Associate professor at Harvard Chan School, Lu Qi said that most cases of type 2 diabetes could be prevented adapting healthier lifestyle, however, the findings suggested that efforts focused on early life development, such as improving nutrition for pregnant women, could prevent additional cases. Qi and colleagues studied health data collected from 149,794 healthy men and women tracked by three large ongoing trials.

Participants were scored on five lifestyle factors: diet, smoking, physical activity, alcohol consumption, and body mass index. Those who did not provide their birth weight were excluded from this analysis. It was found that 22 percent of these cases could be attributed to a lower birth weight alone, 59 percent to unhealthy lifestyle alone, and 18 percent to the interaction between both factors.

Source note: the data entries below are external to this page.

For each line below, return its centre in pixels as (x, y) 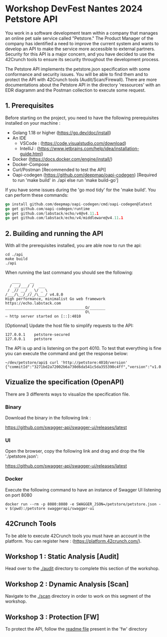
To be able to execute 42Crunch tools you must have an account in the (78, 536)
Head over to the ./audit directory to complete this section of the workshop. (83, 568)
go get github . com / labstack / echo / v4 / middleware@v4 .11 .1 (64, 218)
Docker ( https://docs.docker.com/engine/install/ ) (62, 159)
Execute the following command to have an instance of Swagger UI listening (83, 489)
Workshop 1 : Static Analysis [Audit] (62, 556)
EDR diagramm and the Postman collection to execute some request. (75, 90)
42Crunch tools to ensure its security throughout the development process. (83, 59)
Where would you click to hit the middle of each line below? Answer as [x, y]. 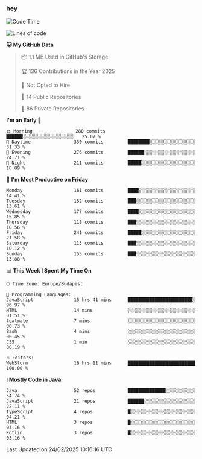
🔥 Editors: [20, 358]
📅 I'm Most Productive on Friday [47, 180]
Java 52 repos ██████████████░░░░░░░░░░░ [101, 391]
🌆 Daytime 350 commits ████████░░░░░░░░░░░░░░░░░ [101, 142]
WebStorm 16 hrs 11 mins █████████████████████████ [101, 363]
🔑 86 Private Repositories [52, 109]
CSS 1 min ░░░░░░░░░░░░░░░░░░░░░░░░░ [101, 342]
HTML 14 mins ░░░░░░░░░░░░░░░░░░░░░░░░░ [101, 311]
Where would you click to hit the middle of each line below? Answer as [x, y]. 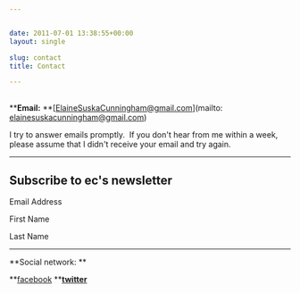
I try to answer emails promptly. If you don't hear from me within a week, [144, 134]
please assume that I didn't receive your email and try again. [120, 144]
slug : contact [36, 58]
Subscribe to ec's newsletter [91, 181]
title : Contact [37, 66]
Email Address [36, 202]
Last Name [29, 237]
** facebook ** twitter [48, 280]
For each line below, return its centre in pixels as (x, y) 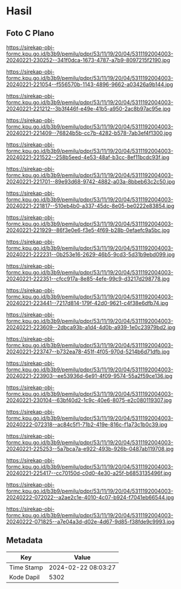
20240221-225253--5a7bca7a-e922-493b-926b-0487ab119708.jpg (90, 449)
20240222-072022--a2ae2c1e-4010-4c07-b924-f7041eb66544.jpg (90, 497)
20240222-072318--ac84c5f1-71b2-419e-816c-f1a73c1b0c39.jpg (87, 425)
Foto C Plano (30, 33)
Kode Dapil (24, 577)
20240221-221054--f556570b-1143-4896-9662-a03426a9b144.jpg (90, 84)
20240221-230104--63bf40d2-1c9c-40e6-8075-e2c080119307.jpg (89, 400)
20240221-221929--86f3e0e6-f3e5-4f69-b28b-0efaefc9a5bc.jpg (88, 230)
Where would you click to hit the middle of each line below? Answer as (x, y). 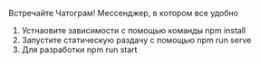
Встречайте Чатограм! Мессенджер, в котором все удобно (124, 13)
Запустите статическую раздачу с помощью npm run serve (136, 40)
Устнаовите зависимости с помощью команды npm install (134, 30)
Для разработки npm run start (79, 50)
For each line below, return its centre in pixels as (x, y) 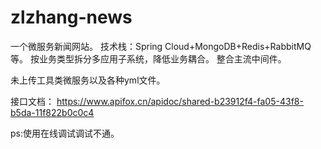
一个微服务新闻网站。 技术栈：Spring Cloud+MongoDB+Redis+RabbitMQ (161, 46)
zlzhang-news (71, 17)
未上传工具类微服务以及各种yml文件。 (88, 80)
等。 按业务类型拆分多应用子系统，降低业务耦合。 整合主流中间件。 (148, 58)
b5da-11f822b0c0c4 (52, 112)
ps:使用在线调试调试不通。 (65, 133)
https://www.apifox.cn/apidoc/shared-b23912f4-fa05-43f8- (180, 101)
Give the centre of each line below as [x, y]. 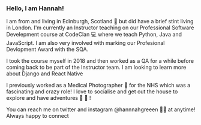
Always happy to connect [37, 116]
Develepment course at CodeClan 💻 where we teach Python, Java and [94, 35]
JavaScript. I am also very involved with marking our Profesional [85, 43]
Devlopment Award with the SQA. [47, 50]
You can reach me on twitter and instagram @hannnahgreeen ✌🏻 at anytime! [101, 109]
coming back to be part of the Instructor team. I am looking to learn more [96, 68]
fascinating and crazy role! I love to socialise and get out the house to [92, 92]
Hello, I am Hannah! [35, 8]
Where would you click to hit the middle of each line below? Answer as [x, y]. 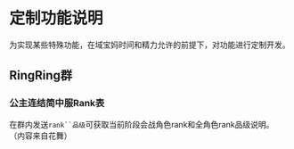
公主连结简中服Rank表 [57, 103]
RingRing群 [41, 75]
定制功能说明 [57, 18]
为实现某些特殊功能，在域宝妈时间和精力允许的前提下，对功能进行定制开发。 [150, 45]
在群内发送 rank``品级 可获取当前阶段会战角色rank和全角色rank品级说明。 [142, 124]
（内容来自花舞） [41, 136]
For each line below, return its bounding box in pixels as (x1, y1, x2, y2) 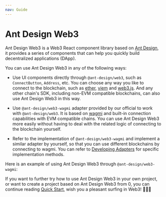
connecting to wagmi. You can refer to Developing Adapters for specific (12, 146, 159, 152)
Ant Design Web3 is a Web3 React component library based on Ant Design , (5, 45, 159, 51)
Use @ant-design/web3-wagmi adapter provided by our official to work (12, 105, 153, 111)
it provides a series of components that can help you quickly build (5, 50, 140, 56)
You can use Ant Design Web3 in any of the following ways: (5, 65, 127, 71)
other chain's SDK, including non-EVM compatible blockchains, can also (12, 90, 160, 96)
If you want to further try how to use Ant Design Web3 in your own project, (5, 176, 158, 182)
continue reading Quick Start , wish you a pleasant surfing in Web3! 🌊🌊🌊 (5, 186, 152, 192)
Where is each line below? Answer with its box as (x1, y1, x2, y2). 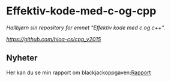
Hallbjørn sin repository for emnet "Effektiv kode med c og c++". (6, 24, 166, 31)
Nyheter (6, 53, 38, 63)
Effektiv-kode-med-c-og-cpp (6, 4, 157, 18)
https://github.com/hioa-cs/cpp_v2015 (6, 35, 101, 42)
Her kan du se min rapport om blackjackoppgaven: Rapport (6, 69, 151, 76)
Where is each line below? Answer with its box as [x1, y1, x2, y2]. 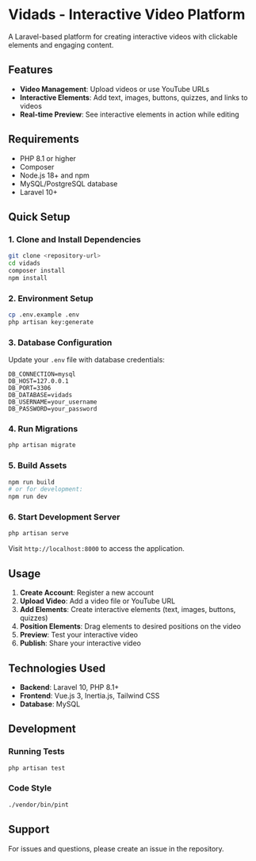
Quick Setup [8, 210, 71, 224]
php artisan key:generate [8, 318, 94, 326]
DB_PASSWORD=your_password [8, 405, 97, 413]
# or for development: [8, 485, 83, 493]
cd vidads [8, 259, 41, 267]
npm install [8, 274, 48, 282]
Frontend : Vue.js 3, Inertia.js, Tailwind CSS [19, 691, 160, 700]
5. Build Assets [8, 460, 67, 471]
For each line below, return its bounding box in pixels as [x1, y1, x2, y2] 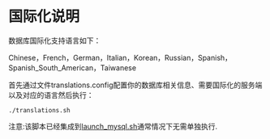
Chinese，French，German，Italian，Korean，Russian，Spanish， [8, 53, 233, 62]
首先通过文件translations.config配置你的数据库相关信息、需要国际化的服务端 [8, 80, 263, 90]
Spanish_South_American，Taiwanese [8, 62, 136, 73]
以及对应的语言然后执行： [8, 90, 94, 99]
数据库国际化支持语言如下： [8, 36, 101, 45]
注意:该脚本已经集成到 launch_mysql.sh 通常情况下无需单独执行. [8, 121, 218, 131]
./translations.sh [8, 106, 71, 114]
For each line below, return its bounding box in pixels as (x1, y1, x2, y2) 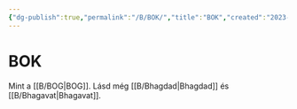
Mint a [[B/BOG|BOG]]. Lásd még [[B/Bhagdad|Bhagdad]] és (8, 81, 230, 91)
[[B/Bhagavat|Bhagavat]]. (8, 90, 101, 100)
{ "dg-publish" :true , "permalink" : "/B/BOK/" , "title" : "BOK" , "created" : (8, 12, 267, 22)
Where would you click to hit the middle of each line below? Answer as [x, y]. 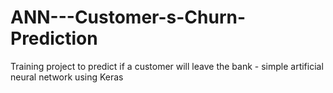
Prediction [54, 38]
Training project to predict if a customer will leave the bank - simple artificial [167, 66]
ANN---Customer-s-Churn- [128, 17]
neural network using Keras [67, 77]
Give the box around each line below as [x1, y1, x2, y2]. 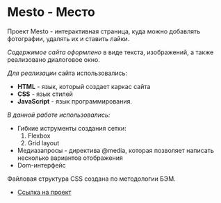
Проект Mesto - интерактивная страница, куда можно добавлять [7, 27, 201, 35]
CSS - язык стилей [17, 90, 73, 98]
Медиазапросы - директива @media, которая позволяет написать [17, 146, 214, 154]
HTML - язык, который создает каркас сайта [17, 82, 151, 90]
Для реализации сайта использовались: [7, 69, 127, 77]
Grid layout [27, 138, 60, 147]
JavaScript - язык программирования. [17, 97, 132, 105]
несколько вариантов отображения [17, 154, 124, 162]
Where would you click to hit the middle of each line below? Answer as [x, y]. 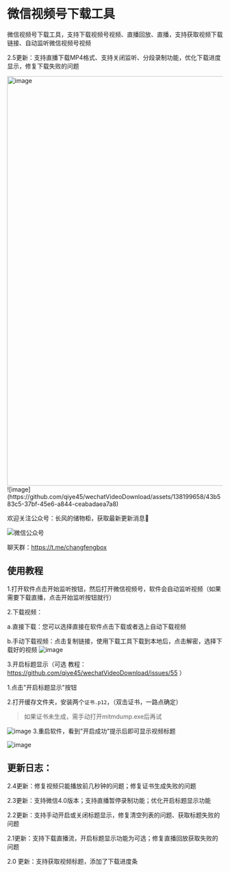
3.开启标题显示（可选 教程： [47, 664]
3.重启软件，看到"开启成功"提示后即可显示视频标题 [104, 731]
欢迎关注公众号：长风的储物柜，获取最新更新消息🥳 [78, 518]
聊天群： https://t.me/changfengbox [57, 547]
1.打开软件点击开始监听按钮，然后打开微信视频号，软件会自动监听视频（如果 [114, 589]
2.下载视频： [25, 611]
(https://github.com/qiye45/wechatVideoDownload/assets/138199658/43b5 [114, 496]
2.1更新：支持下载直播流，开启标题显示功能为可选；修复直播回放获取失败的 [113, 838]
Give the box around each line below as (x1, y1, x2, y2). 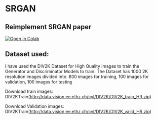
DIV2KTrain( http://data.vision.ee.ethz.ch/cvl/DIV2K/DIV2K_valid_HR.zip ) (5, 108, 152, 114)
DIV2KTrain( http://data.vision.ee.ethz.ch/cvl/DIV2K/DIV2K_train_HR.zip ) (5, 93, 152, 99)
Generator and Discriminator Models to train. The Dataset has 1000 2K (5, 68, 148, 74)
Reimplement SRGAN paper (5, 23, 91, 31)
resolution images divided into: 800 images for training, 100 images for (5, 74, 149, 79)
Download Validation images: (5, 103, 64, 109)
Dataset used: (5, 50, 49, 58)
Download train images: (5, 88, 53, 94)

The researchers suggest that poor nourishment in pregnant women may cause the fetus to prepare for survival in a resource-scarce environment. When the adaptive response to prenatal starvation is mismatched with exposure to an affluent environment later in life, it could heighten the risk of type 2 diabetes in adulthood. Yanping Li, a research scientist in the Department of Nutrition, said that their findings suggested that the public health consequences of unhealthy lifestyles would be larger in low birth weight populations.

This was of critical importance in the developing countries undergoing rapid epidemiological transition from traditional to Western lifestyles, such as China and India, where cigarette smoking, sedentary activities, obesity, and diabetes has been increasing dramatically, and low birth weight is still highly prevalent. The findings are published in the online journal BMJ Open.